Another thing we can do is to remove the default Class1.cs file.

Then, let’s create a class that represents the functionality we want to share. In this case, a logger class. Here’s some sample code:

public static class MyCustomLogger
{
     public static void LogMyMessage(string message) => Console.WriteLine($"v1: {message}");
}
Enter fullscreen mode Exit fullscreen mode

Now that we have this base code class let’s make this shareable across the world :)

Configuring the continuous integration (ci) workflow file

If you want your GitHub actions to trigger whenever an event occurs, as an example a commit is made in main.

To configure our GitHub actions we need to place the yaml files inside a specific folder structure: .githubworkflowsci.yaml (this can be named anything)

github action folder structure

This ci.yaml file contains the code that will package our library and publish it to the corresponding package source. This file can do many more things, like building the app, running tests, generating docker images, and so on, we are just using a very small fraction of the abilities this gives us.

Now let’s see how this file can look depending on the target package source. For each one of them, I’ll first introduce the final version of the ci.yaml file and then explain the file in detail.

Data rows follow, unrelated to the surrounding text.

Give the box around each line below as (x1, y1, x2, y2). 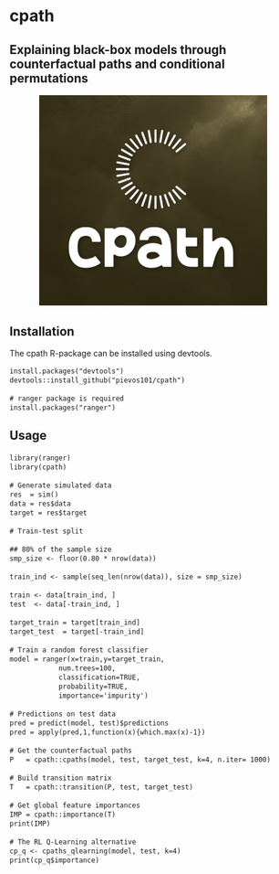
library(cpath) (9, 463, 67, 472)
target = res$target (9, 508, 88, 517)
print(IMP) (9, 819, 51, 828)
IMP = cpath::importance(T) (9, 810, 117, 819)
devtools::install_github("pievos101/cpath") (9, 376, 185, 385)
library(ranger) (9, 453, 71, 463)
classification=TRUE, (57, 673, 141, 682)
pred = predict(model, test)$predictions (9, 719, 170, 728)

Publishing to GitHub Packages with GitHub Actions

Here’s the CI manifest file to publish your NuGet packages to GitHub packages, via Github actions:

name: ci

on:
  push:
    branches: [main]

jobs:
  generate-version:
    runs-on: ubuntu-latest
    permissions:
      contents: write

    steps:
      - uses: actions/checkout@v2

      - name: GitHub Tag Bump
        id: tab_bump
        uses: anothrNick/github-tag-action@1.71.0
        env:
          GITHUB_TOKEN: ${{ secrets.GITHUB_TOKEN }}
          INITIAL_VERSION: 1.0.0
          DEFAULT_BUMP: patch

    outputs:
      new_version: ${{ steps.tab_bump.outputs.new_tag }}

  package-and-publish-lib:
    runs-on: ubuntu-latest
    needs: generate-version

    steps:
      - uses: actions/checkout@v2

      - name: Setup .NET
        uses: actions/setup-dotnet@v1
        with:
          dotnet-version: 8.0.x

      - name: Generate NuGet package
        run: |
          dotnet pack MyAmazingLogger/ \
          --configuration Release \
          -p:PackageVersion=${{ needs.generate-version.outputs.new_version }} \
          -p:RepositoryUrl=https://github.com/RafaelJCamara/YT-Nuget-Pkg-Release \
          -o packages

      - name: Publish NuGet package
        run: dotnet nuget push packages/*.nupkg --api-key ${{ secrets.PUSH_NUGET }} --source https://nuget.pkg.github.com/RafaelJCamara/index.json
Enter fullscreen mode Exit fullscreen mode

Now let’s analyze the important bits.

When to trigger a package publish

Based on what we have in our manifest:

on:
  push:
    branches: [main]
Enter fullscreen mode Exit fullscreen mode

Packages are going to be published whenever we have some code merged to main.

What steps are involved

We know that our packages need to have a version. This version follows a format called semantic versioning. This is where the job called generate-version comes in. The output of this job is a version number that will be used when we publish our package in the package-and-publish-lib job.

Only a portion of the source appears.